*WHAT IS REQUIRED*
Copy out the whole listing exactly as given. Skip the pictures.
------ DATA PROVIDED
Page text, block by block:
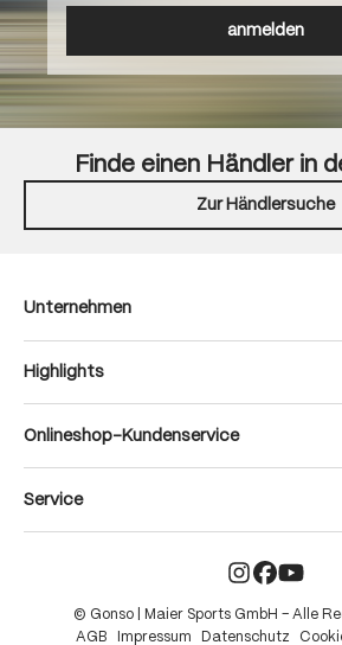
anmelden
Finde einen Händler in
Zur Händlersuche
Unternehmen
Highlights
Onlineshop-Kundenservice
Service
© Gonso | Maier Sports GmbH – Alle
AGB
Impressum Datenschutz
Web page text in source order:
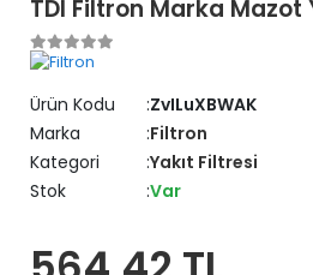
TDI Filtron Marka Mazot
Ürün Kodu
ZvILuXBWAK
Marka
Filtron
Kategori
Yakıt Filtresi
Stok
Var
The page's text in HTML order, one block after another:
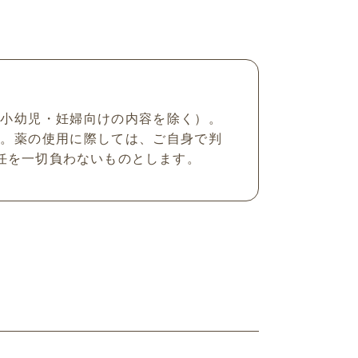
幼児・妊婦向けの内容を除く）。
薬の使用に際しては、ご自身で判
一切負わないものとします。
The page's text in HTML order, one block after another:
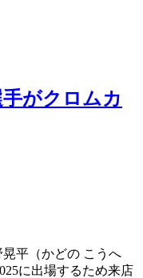
がクロムカ
平（かどの こうへ
に出場するため来店
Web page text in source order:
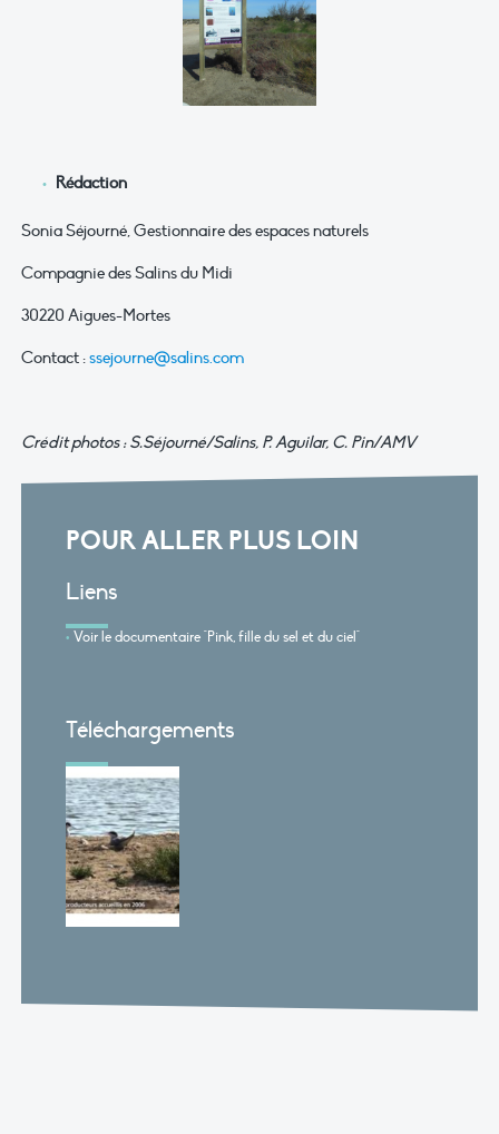
Rédaction
Sonia Séjourné, Gestionnaire des espaces naturels
Compagnie des Salins du Midi
30220 Aigues-Mortes
Contact :ssejourne@salins.com
Crédit photos : S.Séjourné/Salins, P. Aguilar, C. Pin/AMV
POUR ALLER PLUS LOIN
Liens
Voir le documentaire "Pink, fille du sel et du ciel"
Téléchargements
------------
*SOLUTION TO THE EXERCISE*
Page text, block by block:
anmelden
Finde einen Händler in
Zur Händlersuche
Unternehmen
Highlights
Onlineshop-Kundenservice
Service
© Gonso | Maier Sports GmbH – Alle
AGB
Impressum Datenschutz
Web page text in source order:
TDI Filtron Marka Mazot
Ürün Kodu
ZvILuXBWAK
Marka
Filtron
Kategori
Yakıt Filtresi
Stok
Var
The page's text in HTML order, one block after another:
幼児・妊婦向けの内容を除く）。
薬の使用に際しては、ご自身で判
一切負わないものとします。
The page's text in HTML order, one block after another:
がクロムカ
平（かどの こうへ
に出場するため来店
Web page text in source order:
Rédaction
Sonia Séjourné, Gestionnaire des espaces naturels
Compagnie des Salins du Midi
30220 Aigues-Mortes
Contact :ssejourne@salins.com
Crédit photos : S.Séjourné/Salins, P. Aguilar, C. Pin/AMV
POUR ALLER PLUS LOIN
Liens
Voir le documentaire "Pink, fille du sel et du ciel"
Téléchargements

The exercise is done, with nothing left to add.